----- INFORMATION

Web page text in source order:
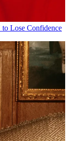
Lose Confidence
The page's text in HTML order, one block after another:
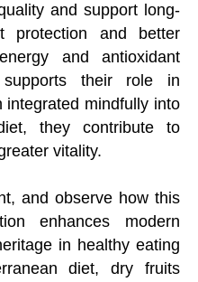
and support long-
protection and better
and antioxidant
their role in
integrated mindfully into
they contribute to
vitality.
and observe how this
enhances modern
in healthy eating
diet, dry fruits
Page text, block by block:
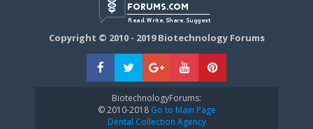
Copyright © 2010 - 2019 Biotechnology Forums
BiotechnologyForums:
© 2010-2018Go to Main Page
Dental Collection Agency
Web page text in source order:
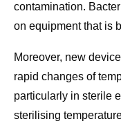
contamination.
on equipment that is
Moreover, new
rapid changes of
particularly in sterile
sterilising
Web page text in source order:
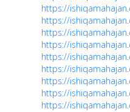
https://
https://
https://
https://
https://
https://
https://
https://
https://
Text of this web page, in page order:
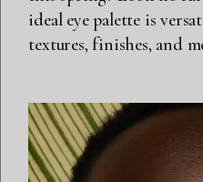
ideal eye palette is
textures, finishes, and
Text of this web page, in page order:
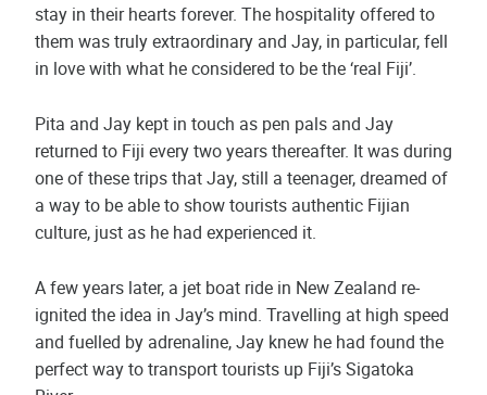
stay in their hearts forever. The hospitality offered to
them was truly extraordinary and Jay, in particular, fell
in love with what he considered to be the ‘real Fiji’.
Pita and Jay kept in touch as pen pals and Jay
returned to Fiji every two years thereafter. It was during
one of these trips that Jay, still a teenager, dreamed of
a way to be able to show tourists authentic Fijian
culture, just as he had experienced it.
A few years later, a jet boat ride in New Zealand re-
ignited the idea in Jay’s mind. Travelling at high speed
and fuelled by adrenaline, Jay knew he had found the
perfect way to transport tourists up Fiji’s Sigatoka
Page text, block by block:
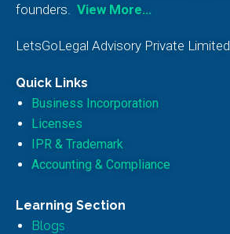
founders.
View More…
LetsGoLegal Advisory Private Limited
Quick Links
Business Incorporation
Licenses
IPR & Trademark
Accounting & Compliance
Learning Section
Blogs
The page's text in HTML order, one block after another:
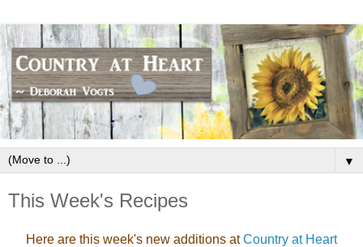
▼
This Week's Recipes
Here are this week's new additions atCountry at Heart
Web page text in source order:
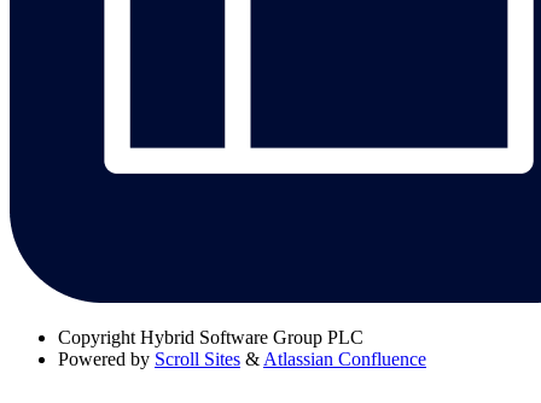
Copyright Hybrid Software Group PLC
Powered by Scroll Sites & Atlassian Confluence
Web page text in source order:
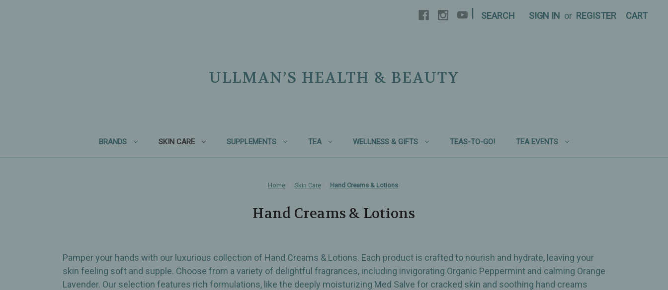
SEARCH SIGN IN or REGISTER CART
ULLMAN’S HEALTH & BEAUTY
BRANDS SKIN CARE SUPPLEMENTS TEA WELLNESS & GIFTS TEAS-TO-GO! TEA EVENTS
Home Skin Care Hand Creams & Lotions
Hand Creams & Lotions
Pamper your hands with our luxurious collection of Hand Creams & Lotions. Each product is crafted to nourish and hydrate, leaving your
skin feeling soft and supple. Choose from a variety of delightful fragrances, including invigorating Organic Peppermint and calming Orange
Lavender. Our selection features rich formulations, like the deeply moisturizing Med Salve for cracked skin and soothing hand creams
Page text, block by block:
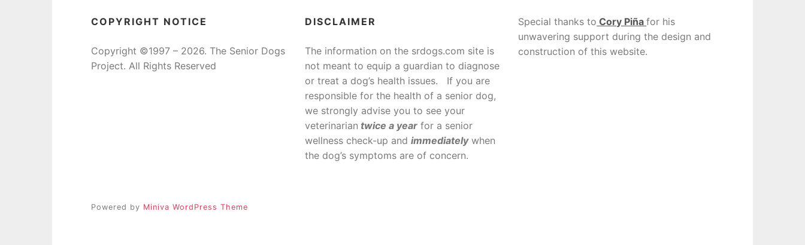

----------

* PROBLEM DESCRIPTION: You need to restate all of the entries above exactly and leave the pictures behind.

* RESPONSE AREA:
Web page text in source order:
Lose Confidence
The page's text in HTML order, one block after another:
and support long-
protection and better
and antioxidant
their role in
integrated mindfully into
they contribute to
vitality.
and observe how this
enhances modern
in healthy eating
diet, dry fruits
Page text, block by block:
Copyright © 2010 - 2019 Biotechnology Forums
BiotechnologyForums:
© 2010-2018Go to Main Page
Dental Collection Agency
Web page text in source order:
contamination.
on equipment that is
Moreover, new
rapid changes of
particularly in sterile
sterilising
Web page text in source order:
https://
https://
https://
https://
https://
https://
https://
https://
https://
Text of this web page, in page order:
ideal eye palette is
textures, finishes, and
Text of this web page, in page order:
stay in their hearts forever. The hospitality offered to
them was truly extraordinary and Jay, in particular, fell
in love with what he considered to be the ‘real Fiji’.
Pita and Jay kept in touch as pen pals and Jay
returned to Fiji every two years thereafter. It was during
one of these trips that Jay, still a teenager, dreamed of
a way to be able to show tourists authentic Fijian
culture, just as he had experienced it.
A few years later, a jet boat ride in New Zealand re-
ignited the idea in Jay’s mind. Travelling at high speed
and fuelled by adrenaline, Jay knew he had found the
perfect way to transport tourists up Fiji’s Sigatoka
Page text, block by block:
founders.
View More…
LetsGoLegal Advisory Private Limited
Quick Links
Business Incorporation
Licenses
IPR & Trademark
Accounting & Compliance
Learning Section
Blogs
The page's text in HTML order, one block after another:
▼
This Week's Recipes
Here are this week's new additions atCountry at Heart
Web page text in source order:
Copyright Hybrid Software Group PLC
Powered by Scroll Sites & Atlassian Confluence
Web page text in source order:
SEARCH SIGN IN or REGISTER CART
ULLMAN’S HEALTH & BEAUTY
BRANDS SKIN CARE SUPPLEMENTS TEA WELLNESS & GIFTS TEAS-TO-GO! TEA EVENTS
Home Skin Care Hand Creams & Lotions
Hand Creams & Lotions
Pamper your hands with our luxurious collection of Hand Creams & Lotions. Each product is crafted to nourish and hydrate, leaving your
skin feeling soft and supple. Choose from a variety of delightful fragrances, including invigorating Organic Peppermint and calming Orange
Lavender. Our selection features rich formulations, like the deeply moisturizing Med Salve for cracked skin and soothing hand creams
Page text, block by block:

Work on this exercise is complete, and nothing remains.